Show the lines below where "Coupe" occurs.

Available data section start

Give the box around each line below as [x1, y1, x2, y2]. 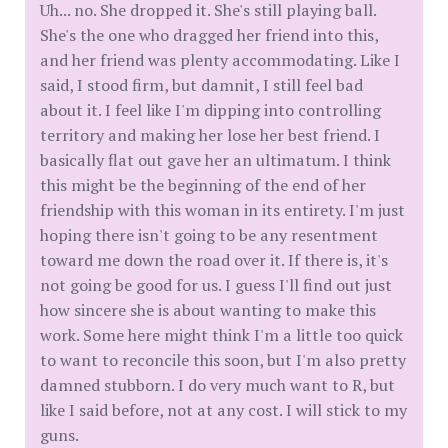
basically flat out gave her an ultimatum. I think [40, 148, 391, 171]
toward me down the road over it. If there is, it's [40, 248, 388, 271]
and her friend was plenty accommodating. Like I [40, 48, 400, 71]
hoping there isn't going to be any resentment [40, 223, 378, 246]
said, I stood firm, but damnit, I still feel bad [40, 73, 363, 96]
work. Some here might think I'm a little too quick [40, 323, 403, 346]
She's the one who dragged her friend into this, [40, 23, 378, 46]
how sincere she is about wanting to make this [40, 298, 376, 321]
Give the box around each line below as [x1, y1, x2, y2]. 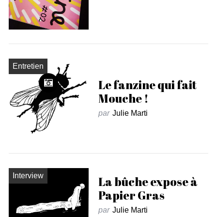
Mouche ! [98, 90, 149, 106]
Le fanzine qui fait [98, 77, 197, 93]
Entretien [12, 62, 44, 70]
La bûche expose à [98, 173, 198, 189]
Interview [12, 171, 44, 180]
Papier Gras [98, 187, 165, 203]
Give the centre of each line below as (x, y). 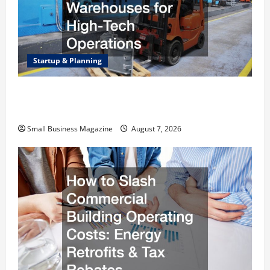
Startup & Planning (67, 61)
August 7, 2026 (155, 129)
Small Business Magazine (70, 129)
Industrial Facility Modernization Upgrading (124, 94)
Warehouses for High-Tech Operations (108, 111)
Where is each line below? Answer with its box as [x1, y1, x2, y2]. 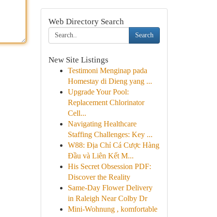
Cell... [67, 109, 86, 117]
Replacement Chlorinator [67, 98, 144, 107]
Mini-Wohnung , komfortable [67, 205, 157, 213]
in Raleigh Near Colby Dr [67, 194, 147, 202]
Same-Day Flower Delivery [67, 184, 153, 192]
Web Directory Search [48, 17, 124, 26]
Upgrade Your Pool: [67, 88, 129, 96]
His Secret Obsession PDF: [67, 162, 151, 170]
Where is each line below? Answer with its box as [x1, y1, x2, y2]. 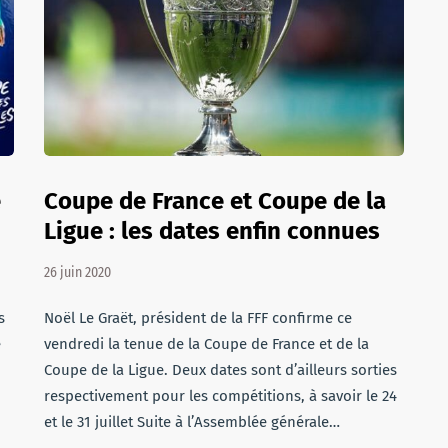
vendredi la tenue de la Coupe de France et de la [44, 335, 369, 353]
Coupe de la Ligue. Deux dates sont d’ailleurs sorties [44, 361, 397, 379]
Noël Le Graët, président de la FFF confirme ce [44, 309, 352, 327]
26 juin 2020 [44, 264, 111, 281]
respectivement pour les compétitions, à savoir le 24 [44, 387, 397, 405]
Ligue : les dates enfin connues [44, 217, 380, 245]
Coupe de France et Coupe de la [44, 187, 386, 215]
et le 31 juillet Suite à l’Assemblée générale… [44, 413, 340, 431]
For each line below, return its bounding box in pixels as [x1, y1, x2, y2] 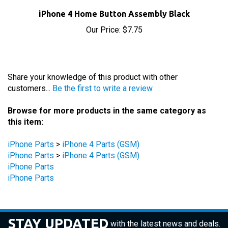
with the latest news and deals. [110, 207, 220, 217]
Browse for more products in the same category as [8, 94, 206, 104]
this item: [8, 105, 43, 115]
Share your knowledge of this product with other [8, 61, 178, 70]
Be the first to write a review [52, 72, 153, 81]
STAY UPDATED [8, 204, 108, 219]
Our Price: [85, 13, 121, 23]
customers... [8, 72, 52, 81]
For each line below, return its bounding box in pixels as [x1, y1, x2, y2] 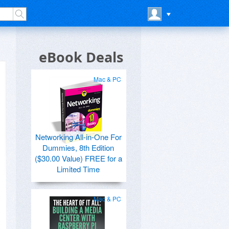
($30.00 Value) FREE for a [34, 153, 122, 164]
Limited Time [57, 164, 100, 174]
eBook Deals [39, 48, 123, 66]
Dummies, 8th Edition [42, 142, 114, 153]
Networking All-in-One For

Available data section end

> Task result
vendredi la tenue de la Coupe de France et de la [44, 335, 369, 353]
Coupe de la Ligue. Deux dates sont d’ailleurs sorties [44, 361, 397, 379]
Coupe de France et Coupe de la [44, 187, 386, 215]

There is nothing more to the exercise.